After the executor forms the tuple, it doesn’t write directly to disk. It writes to the buffer pool, PostgreSQL’s in-memory page cache, controlled by the shared_buffers setting.

The buffer pool is a fixed pool of 8KB pages shared across all backend processes. When the executor needs to insert a tuple, the buffer manager finds the right page for that table (loading it from disk first if it isn’t already in memory), writes the tuple into it, and marks the page as dirty, meaning it has been modified in memory but not yet written back to disk.

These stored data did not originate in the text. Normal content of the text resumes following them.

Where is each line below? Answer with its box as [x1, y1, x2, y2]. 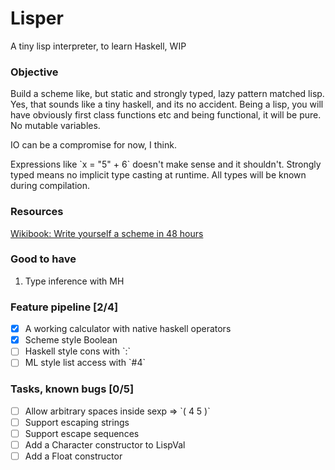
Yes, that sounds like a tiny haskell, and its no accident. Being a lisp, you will [10, 98, 324, 111]
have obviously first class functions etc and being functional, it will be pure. [10, 109, 322, 121]
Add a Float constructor [24, 450, 123, 462]
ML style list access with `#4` [24, 357, 146, 369]
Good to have [10, 252, 77, 266]
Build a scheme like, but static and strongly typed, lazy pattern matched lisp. [10, 88, 325, 100]
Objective [10, 65, 59, 79]
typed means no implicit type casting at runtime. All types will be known [10, 169, 307, 181]
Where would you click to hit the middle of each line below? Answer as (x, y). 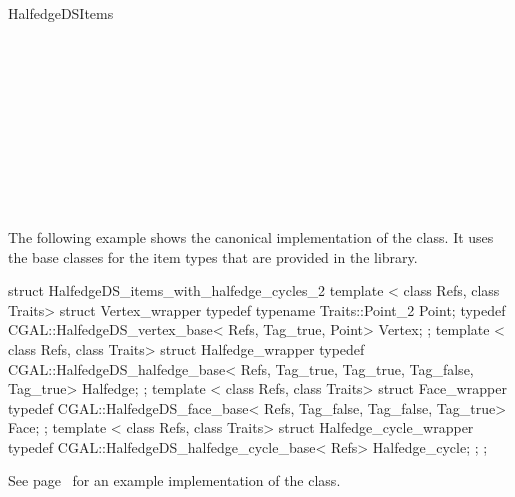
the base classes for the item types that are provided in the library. (213, 256)
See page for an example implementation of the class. (174, 480)
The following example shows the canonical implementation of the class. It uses (251, 236)
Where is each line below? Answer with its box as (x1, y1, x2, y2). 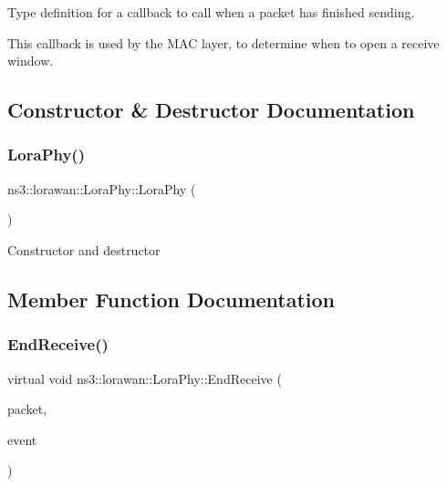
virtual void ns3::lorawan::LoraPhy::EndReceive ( (7, 368, 282, 388)
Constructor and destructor (7, 240, 161, 259)
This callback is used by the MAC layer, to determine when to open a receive (7, 33, 440, 52)
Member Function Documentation (7, 284, 336, 313)
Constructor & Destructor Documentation (7, 96, 415, 124)
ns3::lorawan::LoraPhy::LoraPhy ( (7, 179, 196, 198)
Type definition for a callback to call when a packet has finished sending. (7, 3, 415, 21)
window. (7, 51, 54, 70)
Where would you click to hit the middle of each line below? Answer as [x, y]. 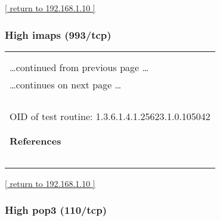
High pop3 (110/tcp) [56, 210]
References [35, 140]
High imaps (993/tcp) [58, 34]
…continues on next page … [66, 84]
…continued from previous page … [79, 67]
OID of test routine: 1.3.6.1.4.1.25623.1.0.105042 [110, 116]
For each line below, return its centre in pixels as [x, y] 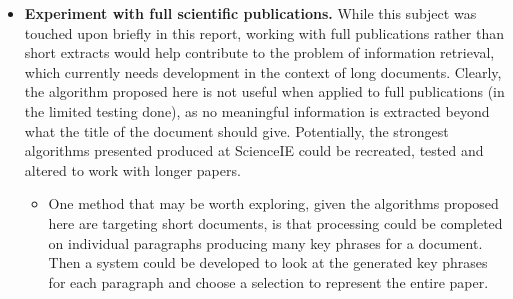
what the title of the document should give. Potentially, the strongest [236, 130]
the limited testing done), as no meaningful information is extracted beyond [257, 110]
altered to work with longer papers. [132, 169]
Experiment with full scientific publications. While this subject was [250, 13]
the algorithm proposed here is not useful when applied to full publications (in [264, 91]
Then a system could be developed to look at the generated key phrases [268, 262]
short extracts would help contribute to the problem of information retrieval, [259, 52]
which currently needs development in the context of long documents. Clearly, [263, 71]
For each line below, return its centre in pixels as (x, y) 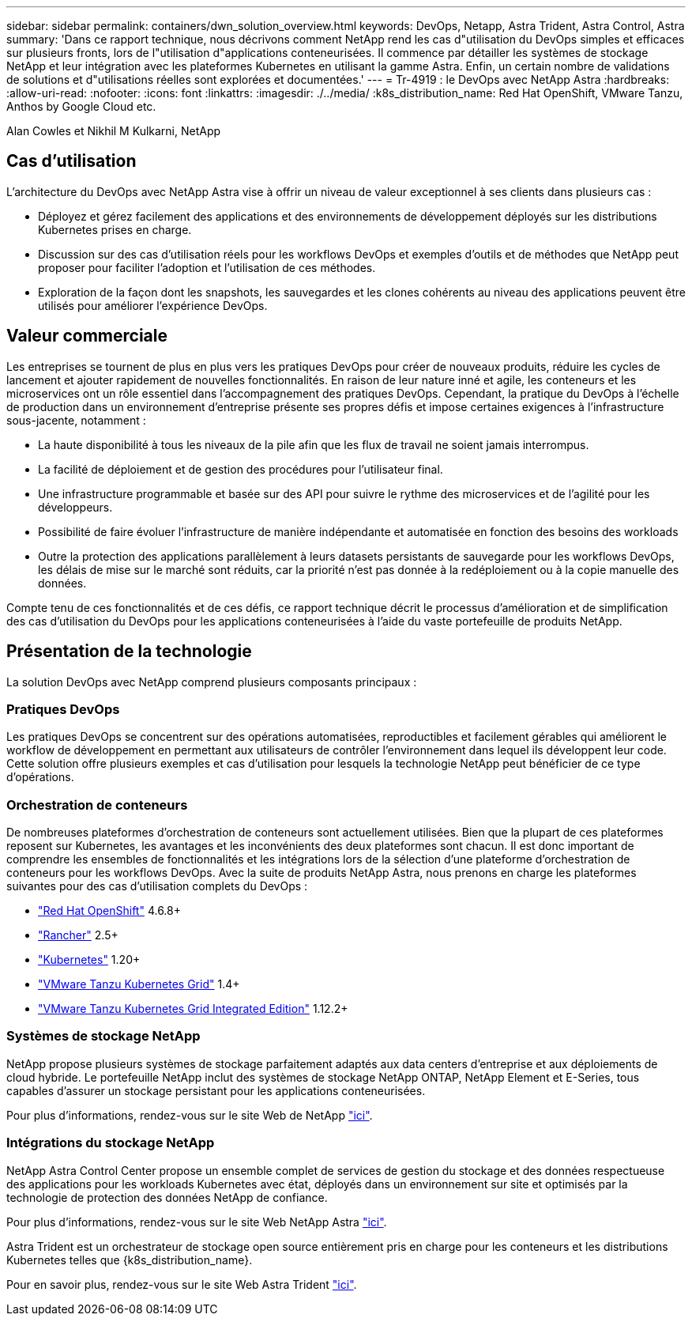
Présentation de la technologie (129, 652)
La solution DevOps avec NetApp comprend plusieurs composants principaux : (212, 682)
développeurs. (75, 507)
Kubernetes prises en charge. (115, 229)
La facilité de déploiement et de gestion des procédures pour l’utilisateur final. (241, 469)
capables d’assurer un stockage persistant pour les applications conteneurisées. (216, 1090)
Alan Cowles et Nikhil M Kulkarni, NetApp (114, 131)
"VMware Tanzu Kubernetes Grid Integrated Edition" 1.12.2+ (193, 1009)
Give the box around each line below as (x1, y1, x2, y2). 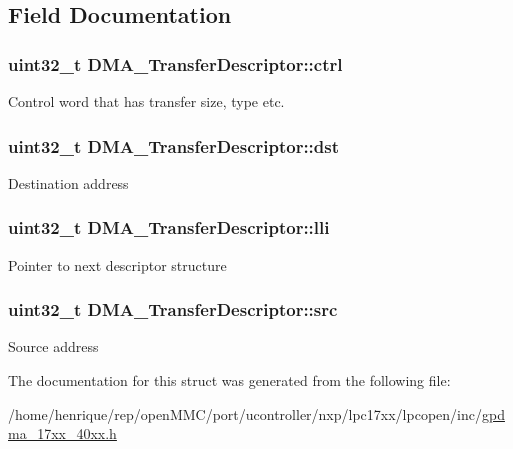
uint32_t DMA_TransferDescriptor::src (8, 297, 338, 322)
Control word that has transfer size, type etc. (8, 91, 285, 111)
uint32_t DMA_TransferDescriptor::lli (8, 215, 330, 240)
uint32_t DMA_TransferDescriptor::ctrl (8, 51, 343, 76)
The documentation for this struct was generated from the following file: (8, 370, 451, 391)
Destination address (8, 172, 129, 193)
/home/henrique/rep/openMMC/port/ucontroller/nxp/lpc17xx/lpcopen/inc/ (8, 403, 482, 424)
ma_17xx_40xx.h (8, 423, 117, 444)

At this point, your row exists only in shared memory. Nothing has touched the disk.

That might sound alarming. If the server crashes now, is the data lost? This is exactly the problem WAL solves, and we’ll get to it in the next section. The short answer: a WAL record is written before the insert is considered committed, so a crash doesn’t lose data even if the dirty page never made it to disk.

Seeing the buffer pool

The pg_buffercache extension lets you inspect the buffer pool directly:

CREATE EXTENSION pg_buffercache;

SELECT
    c.relname,
    count(*) AS buffers,
    count(*) FILTER (WHERE b.isdirty) AS dirty
FROM pg_buffercache b
JOIN pg_class c ON c.relfilenode = b.relfilenode
WHERE c.relname = 'users'
GROUP BY c.relname;
 relname | buffers | dirty
---------+---------+-------
 users   |       3 |     1

One dirty buffer means one page with unflushed changes. After a checkpoint flushes it to disk, the dirty count drops to zero.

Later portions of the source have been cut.